#### [Task item]
Only a number is wanted here: how many lines in the records below contain the string "Visite".

#### [Extracted records]
============================================================
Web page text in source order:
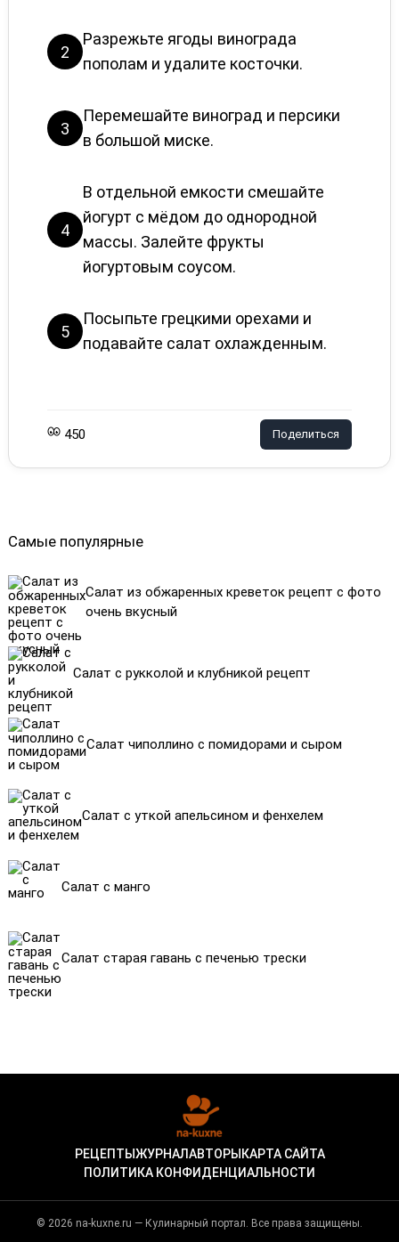
Самые популярные
Салат из обжаренных креветок рецепт с фото
очень вкусный
Салат с рукколой и клубникой рецепт
Салат чиполлино с помидорами и сыром
Салат с уткой апельсином и фенхелем
Салат с манго
Салат старая гавань с печенью трески
2
Разрежьте ягоды винограда
пополам и удалите косточки.
3
Перемешайте виноград и персики
в большой миске.
4
В отдельной емкости смешайте
йогурт с мёдом до однородной
массы. Залейте фрукты
йогуртовым соусом.
5
Посыпьте грецкими орехами и
подавайте салат охлажденным.
450 Поделиться
РЕЦЕПТЫ ЖУРНАЛАВТОРЫ КАРТА САЙТА
ПОЛИТИКА КОНФИДЕНЦИАЛЬНОСТИ
© 2026 na-kuxne.ru — Кулинарный портал. Все права защищены.
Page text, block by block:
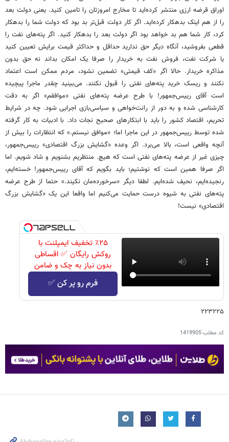
اوراق قرضه ارزی منتشر کرده‌اید تا مخارج امروزتان را تامین کنید. یعنی دولت بعد
را از هم اینک بدهکار کرده‌اید. اگر کار دولت قبل‌تر بد بود که دولت شما را بدهکار
کرد، کار شما هم بد خواهد بود اگر دولت بعد را بدهکار کنید. اگر پته‌های نفت را
قطعی بفروشید، آنگاه دیگر حق ندارید حداقل و حداکثر قیمت برایش تعیین کنید
یا شرکت نفت، فروش نفت به خریدار را صرفا یک امکان بداند نه حق بدون
مذاکره خریدار. حالا اگر «کف قیمتی» تضمین نشود، مردم ممکن است اعتماد
نکنند و ریسک خرید پته‌های نفتی را قبول نکنند. می‌بینید چقدر ماجرا پیچیده
است آقای رییس‌جمهور! با طرح عرضه پته‌های نفتی «موافقم» اگر به دقت
کارشناسی شده و به دور از رانت‌خواهی و سیاسی‌بازی اجرایی شود. چه در شرایط
تحریم، اقتصاد کشور را باید با ابتکارهای صحیح نجات داد. با ادبیات به‌ کار گرفته
شده توسط رییس‌جمهور در این ماجرا اما؛ «موافق نیستم.» که انتظارات را بیش از
آنچه واقعی است، بالا می‌برد. اگر وعده «گشایش بزرگ اقتصادی» رییس‌جمهور،
چیزی غیر از عرضه پته‌های نفتی است که هیچ. منتظریم بشنویم و شاد شویم. اما
اگر صرفا همین است که نوشتیم؛ باید بگویم که آقای رییس‌جمهور! خسته‌ایم،
رنجیده‌ایم، نحیف شده‌ایم. لطفا دیگر «سرخورده‌مان نکیند.» حتما از طرح عرضه
پته‌های نفتی به شیوه درست حمایت می‌کنیم اما واقعا این یک «گشایش بزرگ
اقتصادی» نیست!
٪۲۵ تخفیف ایمپلنت با
روکش رایگان ✅ اقساطی
بدون نیاز به چک و ضامن
فرم رو پر کن ✅
۲۲۳۲۲۵
کد مطلب1419905
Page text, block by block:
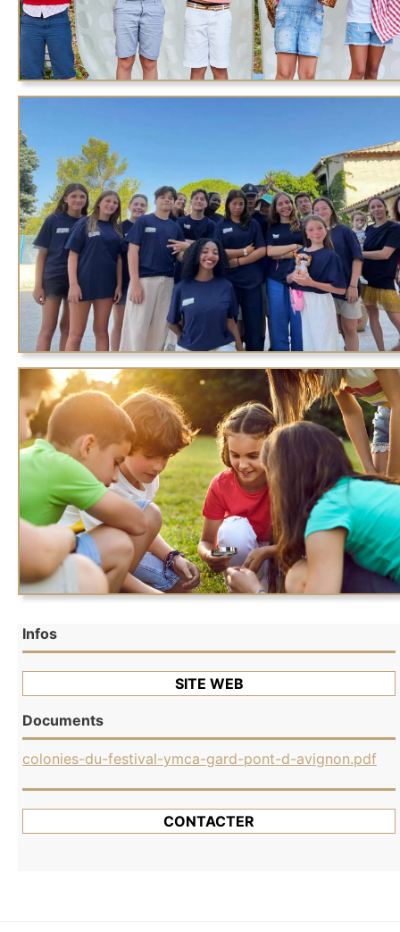
Infos
SITE WEB
Documents
colonies-du-festival-ymca-gard-pont-d-avignon.pdf
CONTACTER
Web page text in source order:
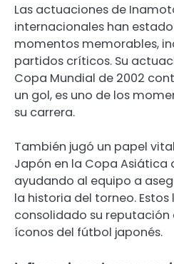
Las actuaciones de
internacionales han
momentos memorables,
partidos críticos. Su
Copa Mundial de 2002
un gol, es uno de los
su carrera.
También jugó un papel
Japón en la Copa Asiática
ayudando al equipo a
la historia del torneo. Estos
consolidado su reputación
íconos del fútbol japonés.
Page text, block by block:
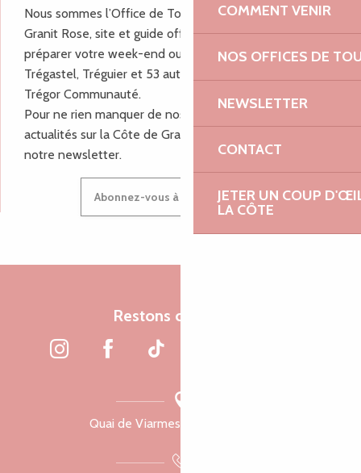
COMMENT VENIR
NOS OFFICES DE
NEWSLETTER
CONTACT
JETER UN COUP
LA CÔTE
Nous sommes l’Office de Tourisme Bretagne - Côte de
Granit Rose, site et guide officiel pour vous aider à
préparer votre week-end ou vos vacances à Lannion,
Trégastel, Tréguier et 53 autres communes de Lannion-
Trégor Communauté.
Pour ne rien manquer de nos bons plans et nos
actualités sur la Côte de Granit Rose, inscrivez-vous à
notre newsletter.
Abonnez-vous à notre newsletter
Restons connectés
Quai de Viarmes, 22300 Lannion
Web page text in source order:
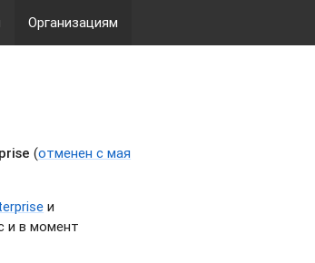
Организациям
(отменен с мая
и
и в момент
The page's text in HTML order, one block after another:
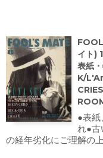
イト)
表紙
K/
●表
れ●古
の経年劣化にご理解の
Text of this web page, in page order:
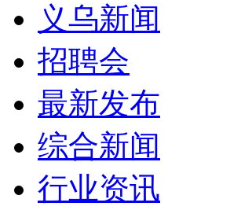
义乌新闻
招聘会
最新发布
综合新闻
行业资讯
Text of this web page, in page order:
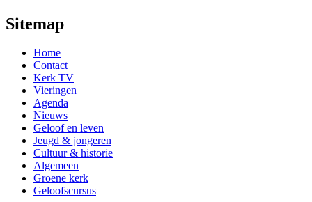
Sitemap
Home
Contact
Kerk TV
Vieringen
Agenda
Nieuws
Geloof en leven
Jeugd & jongeren
Cultuur & historie
Algemeen
Groene kerk
Geloofscursus
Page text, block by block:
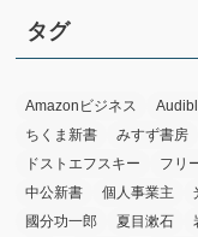
リ
ー
タグ
Amazonビジネス
ちくま新書
みすず書房
ドストエフスキー
フリ
中公新書
個人事業主
國分功一郎
夏目漱石
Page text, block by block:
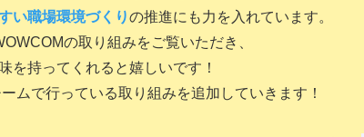
い職場環境づくりの推進にも力を入れています。
の取り組みをご覧いただき、
を持ってくれると嬉しいです！
ムで行っている取り組みを追加していきます！
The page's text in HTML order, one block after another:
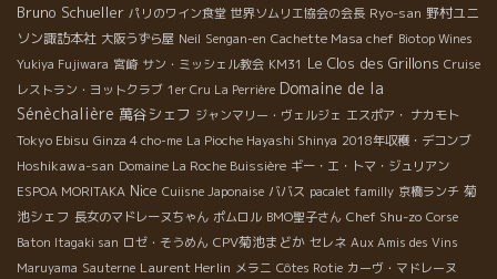
Bruno Schueller パリのワイン食堂 世界ソムリエ協会の会長 Ryo-san 野村ユニ
ソン諏訪本社 大阪うずら屋 Neil Sengan-en Cachette Masa chef Biotop Wines
Yukiya Fujiwara 宮崎 サン・ミッシェル教会 KM31 Le Clos des Grillons Cruise
レストラン・ヨットクラブ 1er Cru La Perrière Domaine de la
Sénèchalière 萬谷シェフ ジャンマリー・ヴェルジェ エスポア・ ナカモト
Tokyo Ebisu Ginza 4 cho-me La Pioche Hayashi Shinya 2018年収穫・デコンブ
Hoshikawa-san Domaine La Roche Buissière ギー・エ・トマ・ジュリアン
ESPOA MORITAKA Nice Cuiisne Japonaise ババス pacalet familly 京橋ランチ 菊
池シェフ 長女のマドレーヌちゃん ポムロル BMO聖子さん Chef Shu-zo Corse
Baton Itagaki san ロゼ・そうめん CPV菊池まどか セレネ Aux Amis des Vins
Maruyama Sauterne Laurent Herlin メラニ Côtes Rotie カーヴ・マドレーヌ
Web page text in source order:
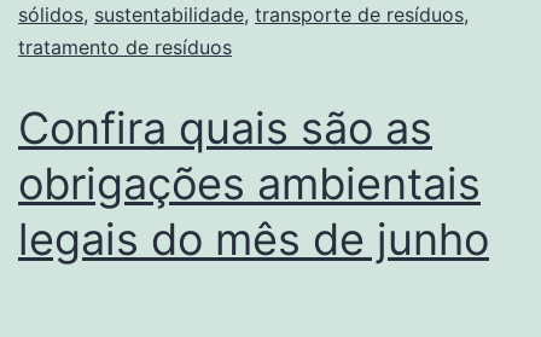
sólidos, sustentabilidade, transporte de resíduos,
tratamento de resíduos
Confira quais são as
obrigações ambientais
legais do mês de junho
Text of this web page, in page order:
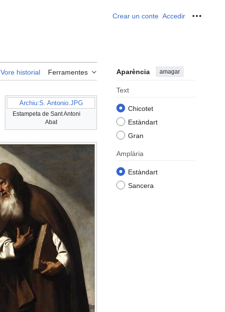
Crear un conte Accedir
Vore historial Ferramentes Aparència amagar
Text
Chicotet
Estàndart
Gran
Amplària
Estàndart
Sancera
Archiu:S. Antonio.JPG
Estampeta de Sant Antoni
Abat
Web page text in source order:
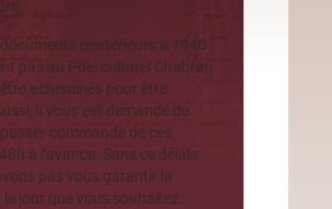
postérieurs à 1940
pas au Pôle culturel Chabran
acheminés pour être
il vous est demandé de
commande de ces
à l'avance. Sans ce délais,
pas vous garantir la
jour que vous souhaitez.
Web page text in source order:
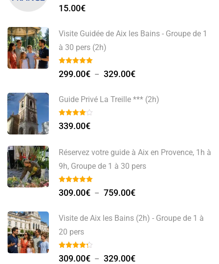
15.00€
Visite Guidée de Aix les Bains - Groupe de 1
à 30 pers (2h)
299.00€ – 329.00€
Guide Privé La Treille *** (2h)
339.00€
Réservez votre guide à Aix en Provence, 1h à
9h, Groupe de 1 à 30 pers
309.00€ – 759.00€
Visite de Aix les Bains (2h) - Groupe de 1 à
20 pers
309.00€ – 329.00€
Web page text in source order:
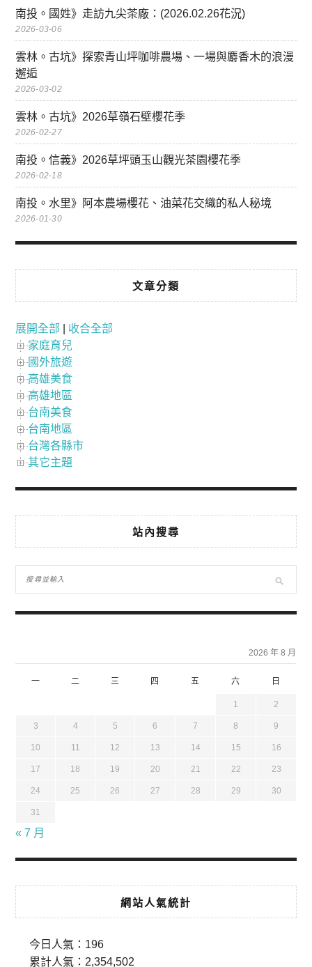
南投。國姓》走訪九尖茶廠：(2026.02.26花況)
2026-03-06
雲林。古坑》探索青山坪咖啡農場、一場與麝香木的浪漫
邂逅
2026-03-02
雲林。古坑》2026草嶺石壁櫻花季
2026-02-27
南投。信義》2026草坪頭玉山觀光茶園櫻花季
2026-02-18
南投。水里》阿本農場櫻花、油菜花交織的私人秘境
2026-01-30
文章分類
展開全部
收合全部
家庭育兒
國外旅遊
高雄美食
高雄地區
台南美食
台南地區
台灣各縣市
其它主題
站內搜尋
2026 年 8 月
一 二 三 四 五 六 日
1 2
3 4 5 6 7 8 9
10 11 12 13 14 15 16
17 18 19 20 21 22 23
24 25 26 27 28 29 30
31
« 7 月
網站人氣統計
今日人氣： 196
累計人氣： 2,354,502
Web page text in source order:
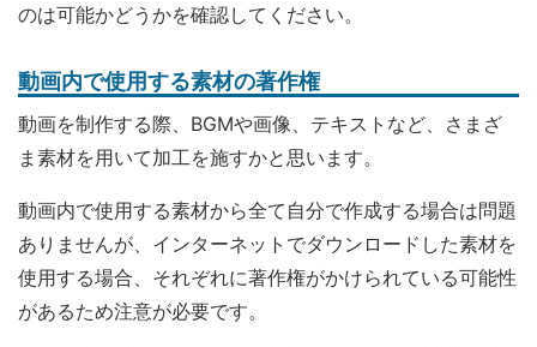
のは可能かどうかを確認してください。
動画内で使用する素材の著作権
動画を制作する際、BGMや画像、テキストなど、さまざ
ま素材を用いて加工を施すかと思います。
動画内で使用する素材から全て自分で作成する場合は問題
ありませんが、インターネットでダウンロードした素材を
使用する場合、それぞれに著作権がかけられている可能性
があるため注意が必要です。
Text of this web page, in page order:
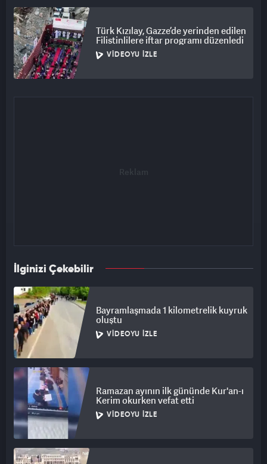
Türk Kızılay, Gazze’de yerinden edilen
Filistinlilere iftar programı düzenledi
VIDEOYU İZLE
İlginizi Çekebilir
Bayramlaşmada 1 kilometrelik kuyruk
oluştu
VIDEOYU İZLE
Ramazan ayının ilk gününde Kur'an-ı
Kerim okurken vefat etti
VIDEOYU İZLE
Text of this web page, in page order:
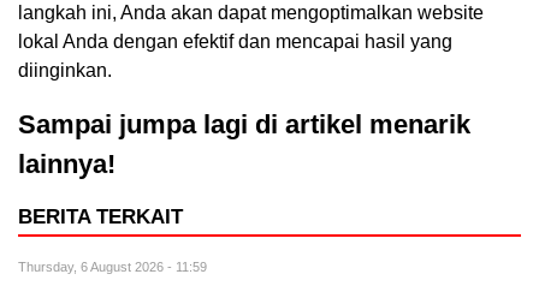
langkah ini, Anda akan dapat mengoptimalkan website
lokal Anda dengan efektif dan mencapai hasil yang
diinginkan.
Sampai jumpa lagi di artikel menarik
lainnya!
BERITA TERKAIT
Thursday, 6 August 2026 - 11:59
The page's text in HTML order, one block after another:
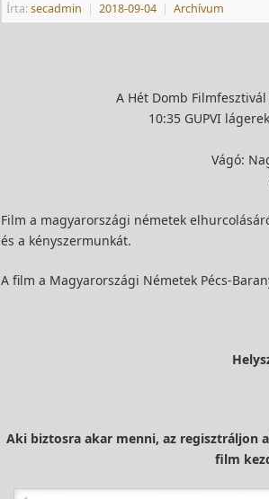
Írta:secadmin | 2018-09-04 | Archívum
A Hét Domb
10:35 GUPVI
Vágó:
Film a magyarországi németek
és a kényszermunkát.
A film a Magyarországi Németek Pécs-
Aki biztosra akar menni, az regisztráljon
film
============================================================
#### [Exercise response]
2